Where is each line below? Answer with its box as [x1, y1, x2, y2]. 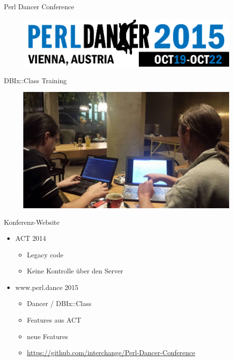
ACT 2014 [15, 233, 46, 243]
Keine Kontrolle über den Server [27, 266, 123, 276]
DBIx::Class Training [4, 75, 67, 85]
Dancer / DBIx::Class [27, 298, 92, 308]
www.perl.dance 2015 [15, 282, 79, 292]
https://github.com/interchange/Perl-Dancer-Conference [27, 347, 195, 358]
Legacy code [27, 249, 64, 259]
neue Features [27, 331, 68, 341]
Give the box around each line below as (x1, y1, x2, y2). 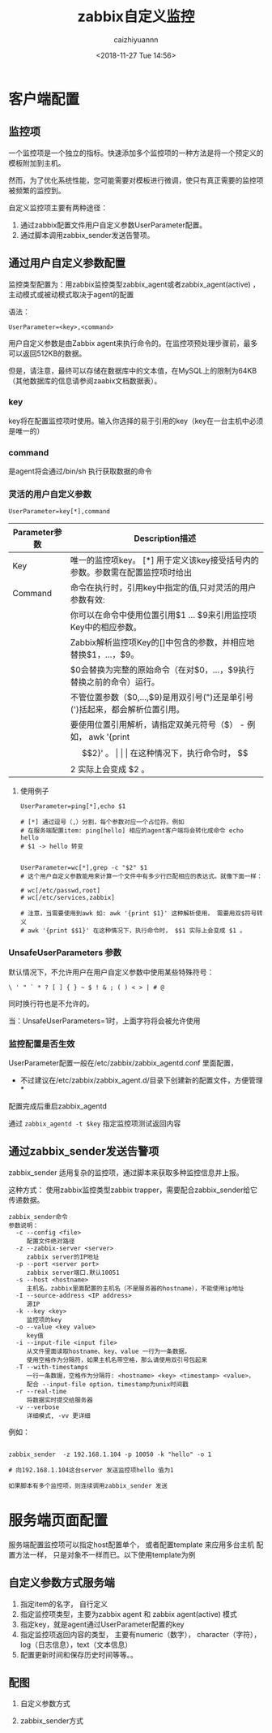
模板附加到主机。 (8, 158, 66, 167)
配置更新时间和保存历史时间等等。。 (19, 1649, 138, 1659)
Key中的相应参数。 (70, 622, 142, 633)
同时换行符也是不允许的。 (8, 998, 94, 1008)
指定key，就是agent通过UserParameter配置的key (19, 1619, 185, 1629)
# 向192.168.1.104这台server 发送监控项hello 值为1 (8, 1466, 174, 1474)
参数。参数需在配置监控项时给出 (70, 567, 193, 578)
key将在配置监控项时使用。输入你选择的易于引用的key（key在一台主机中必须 (8, 416, 264, 426)
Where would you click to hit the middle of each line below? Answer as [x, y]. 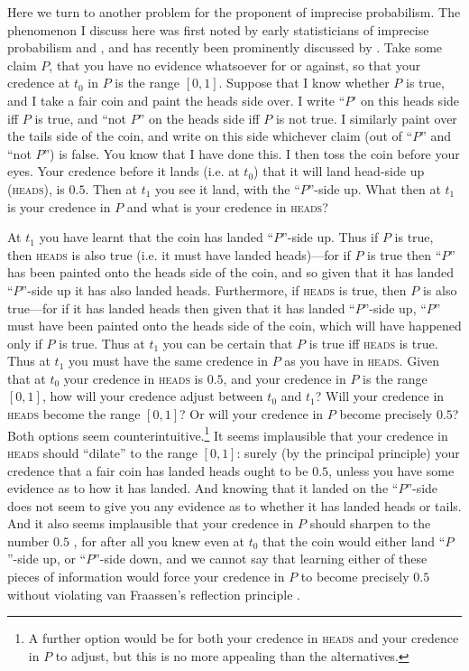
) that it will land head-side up [339, 171]
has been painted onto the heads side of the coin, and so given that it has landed [231, 272]
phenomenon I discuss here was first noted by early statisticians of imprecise [218, 29]
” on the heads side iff [199, 118]
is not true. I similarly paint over [366, 118]
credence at [39, 83]
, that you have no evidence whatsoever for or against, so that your [235, 65]
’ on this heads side [406, 100]
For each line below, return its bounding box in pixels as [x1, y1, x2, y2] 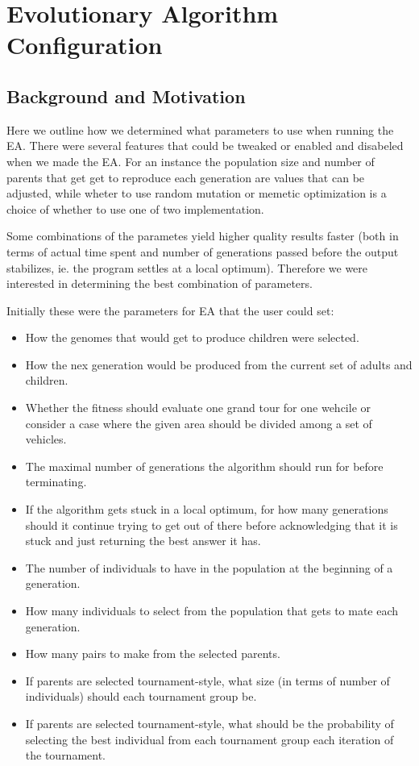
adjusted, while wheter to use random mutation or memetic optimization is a [6, 185, 387, 202]
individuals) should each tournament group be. [25, 688, 257, 705]
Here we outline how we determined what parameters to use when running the [6, 121, 394, 138]
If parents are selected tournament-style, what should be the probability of [25, 714, 394, 731]
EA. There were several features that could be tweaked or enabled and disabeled [6, 137, 404, 154]
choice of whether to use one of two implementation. [6, 200, 264, 217]
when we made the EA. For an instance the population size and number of [6, 152, 375, 169]
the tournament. [25, 747, 106, 764]
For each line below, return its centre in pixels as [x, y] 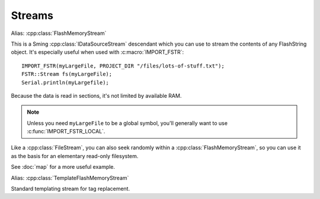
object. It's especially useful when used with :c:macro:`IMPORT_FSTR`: [97, 52]
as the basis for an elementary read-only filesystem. [75, 156]
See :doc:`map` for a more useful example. [63, 167]
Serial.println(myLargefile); [65, 82]
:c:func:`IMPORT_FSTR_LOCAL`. [66, 131]
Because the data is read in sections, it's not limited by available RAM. [96, 95]
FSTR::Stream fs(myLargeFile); [67, 74]
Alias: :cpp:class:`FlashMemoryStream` [59, 33]
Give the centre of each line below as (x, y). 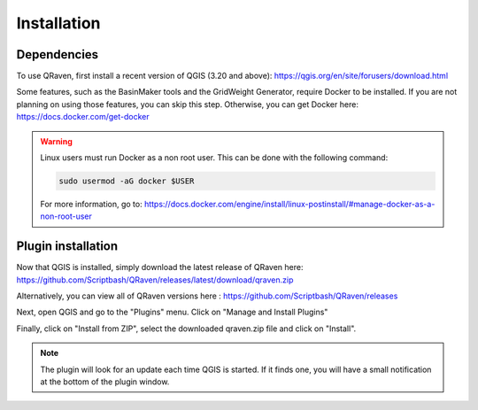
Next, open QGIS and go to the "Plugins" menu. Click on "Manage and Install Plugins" (172, 312)
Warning (56, 141)
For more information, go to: (91, 204)
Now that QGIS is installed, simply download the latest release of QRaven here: (160, 267)
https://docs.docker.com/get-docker (83, 117)
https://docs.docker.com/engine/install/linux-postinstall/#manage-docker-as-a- (289, 204)
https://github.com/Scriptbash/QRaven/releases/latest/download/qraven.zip (155, 280)
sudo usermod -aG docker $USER (127, 181)
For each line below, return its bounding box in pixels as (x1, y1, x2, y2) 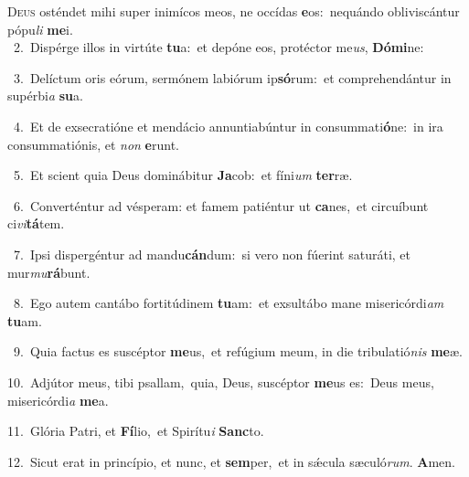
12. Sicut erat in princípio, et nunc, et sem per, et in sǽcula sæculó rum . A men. (7, 451, 455, 471)
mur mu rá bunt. (7, 262, 91, 281)
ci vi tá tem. (7, 214, 65, 233)
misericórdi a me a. (7, 390, 109, 409)
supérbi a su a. (7, 86, 83, 105)
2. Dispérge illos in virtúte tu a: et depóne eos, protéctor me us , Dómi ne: (13, 37, 424, 57)
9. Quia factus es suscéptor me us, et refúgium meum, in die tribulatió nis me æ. (13, 342, 463, 361)
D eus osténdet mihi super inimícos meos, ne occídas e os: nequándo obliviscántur (7, 2, 460, 20)
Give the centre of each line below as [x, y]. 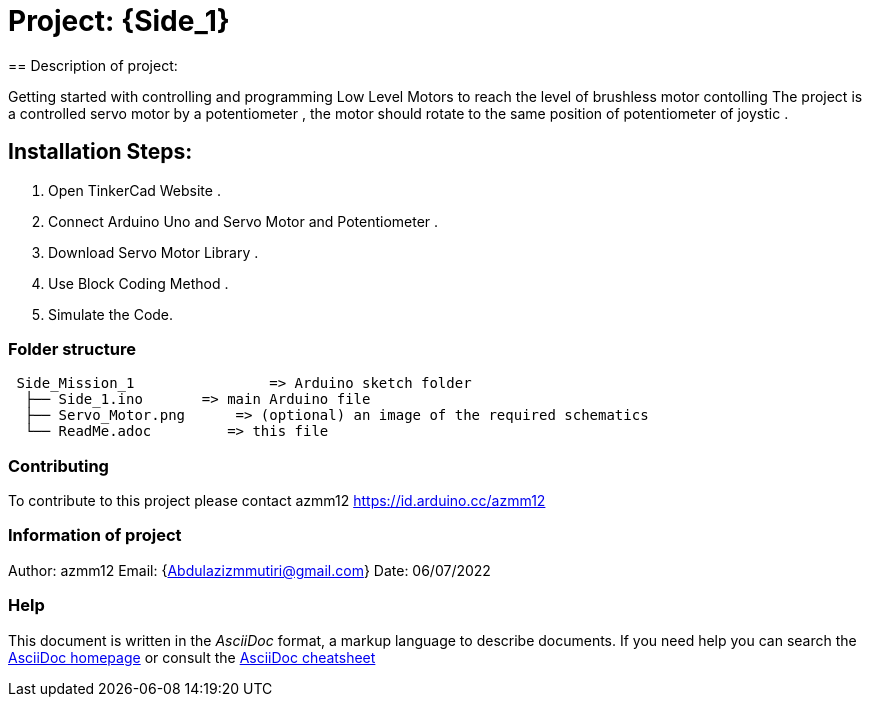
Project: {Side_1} [119, 21]
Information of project [95, 535]
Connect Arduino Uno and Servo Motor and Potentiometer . [243, 221]
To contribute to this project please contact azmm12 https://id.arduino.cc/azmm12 [277, 501]
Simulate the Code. [111, 314]
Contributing [58, 465]
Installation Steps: [100, 152]
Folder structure [72, 348]
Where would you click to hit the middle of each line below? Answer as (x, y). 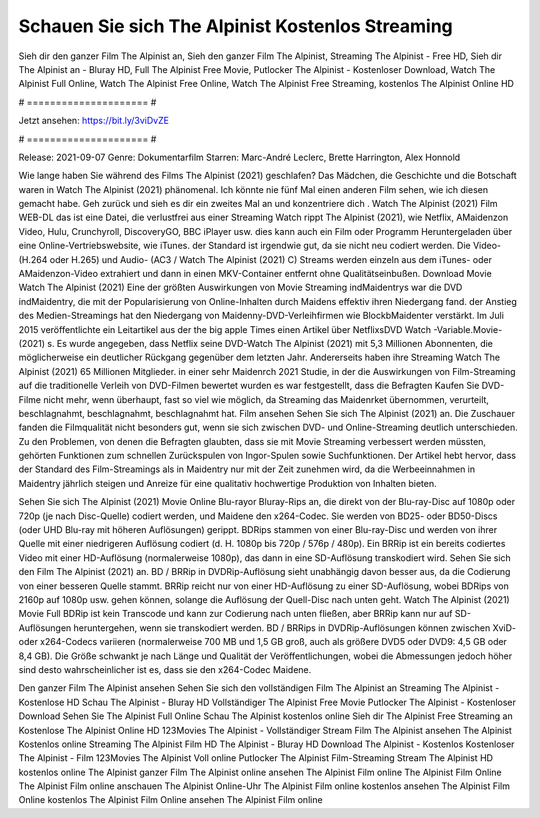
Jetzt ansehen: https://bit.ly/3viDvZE (94, 121)
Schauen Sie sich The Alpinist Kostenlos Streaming (236, 26)
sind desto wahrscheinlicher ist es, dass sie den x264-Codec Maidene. (165, 669)
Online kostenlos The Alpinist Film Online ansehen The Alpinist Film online (171, 800)
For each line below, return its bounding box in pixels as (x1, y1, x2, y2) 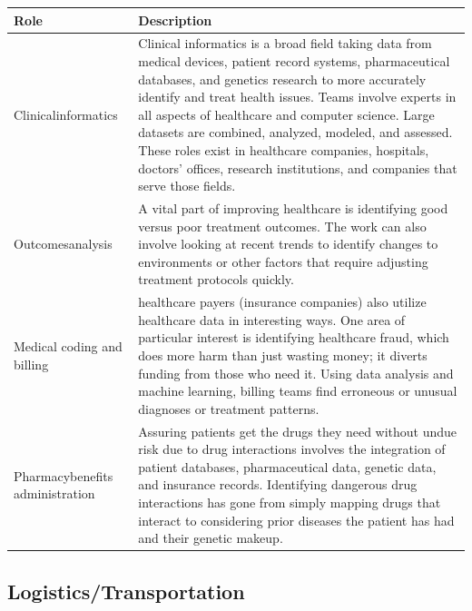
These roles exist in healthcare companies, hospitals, (138, 140, 429, 159)
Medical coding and (14, 337, 123, 356)
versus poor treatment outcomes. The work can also (138, 216, 427, 235)
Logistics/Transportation (7, 577, 245, 605)
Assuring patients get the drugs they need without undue (138, 421, 457, 440)
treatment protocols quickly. (138, 270, 294, 289)
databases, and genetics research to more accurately (138, 69, 427, 88)
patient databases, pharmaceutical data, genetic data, (138, 457, 437, 476)
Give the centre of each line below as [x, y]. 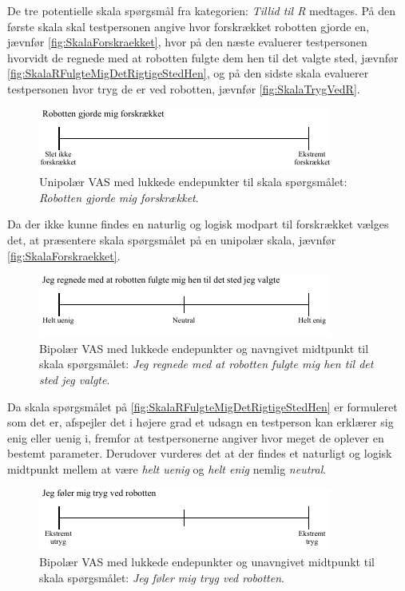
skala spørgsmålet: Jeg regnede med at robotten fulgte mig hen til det [206, 364]
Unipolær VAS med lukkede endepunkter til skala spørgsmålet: [193, 182]
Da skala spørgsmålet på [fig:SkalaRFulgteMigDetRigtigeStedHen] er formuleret [202, 406]
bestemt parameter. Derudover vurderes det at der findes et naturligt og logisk [200, 453]
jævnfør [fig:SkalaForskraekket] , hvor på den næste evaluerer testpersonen [187, 42]
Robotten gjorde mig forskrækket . [119, 197]
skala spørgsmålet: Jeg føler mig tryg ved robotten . [162, 577]
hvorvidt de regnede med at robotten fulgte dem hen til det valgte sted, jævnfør [203, 57]
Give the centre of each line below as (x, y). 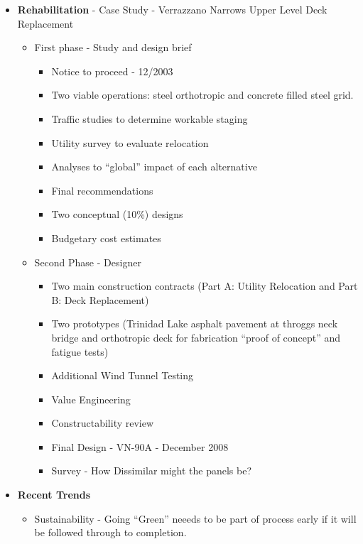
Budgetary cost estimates (106, 238)
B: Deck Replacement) (100, 299)
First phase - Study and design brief (113, 47)
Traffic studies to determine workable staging (150, 118)
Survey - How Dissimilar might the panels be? (152, 470)
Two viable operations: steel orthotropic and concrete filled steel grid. (202, 95)
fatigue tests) (80, 351)
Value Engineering (91, 399)
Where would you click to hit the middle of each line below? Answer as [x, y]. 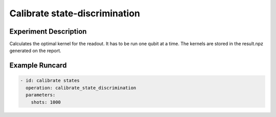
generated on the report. [35, 51]
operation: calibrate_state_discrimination [81, 88]
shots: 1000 [46, 102]
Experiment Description [48, 31]
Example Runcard [38, 66]
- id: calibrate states [50, 81]
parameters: [41, 95]
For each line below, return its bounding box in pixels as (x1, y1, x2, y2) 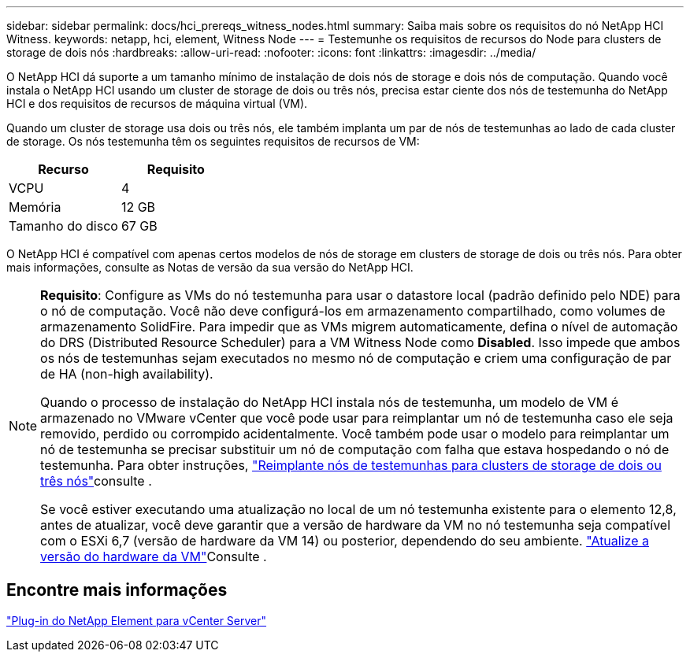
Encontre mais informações (6, 580, 228, 601)
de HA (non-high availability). (40, 366, 213, 382)
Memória (9, 199, 61, 215)
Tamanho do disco (9, 218, 118, 234)
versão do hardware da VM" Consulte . (40, 549, 267, 564)
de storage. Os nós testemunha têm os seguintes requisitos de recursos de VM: (6, 135, 420, 148)
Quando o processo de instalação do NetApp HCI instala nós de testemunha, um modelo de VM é (40, 394, 619, 410)
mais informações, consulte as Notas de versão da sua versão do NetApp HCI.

*-*-*

Pull out every line of the records that includes the string "QGIS".

→ **Reply**
Next, open QGIS and go to the "Plugins" menu. Click on "Manage and Install Plugins" (172, 312)
Now that QGIS is installed, simply download the latest release of QRaven here: (160, 267)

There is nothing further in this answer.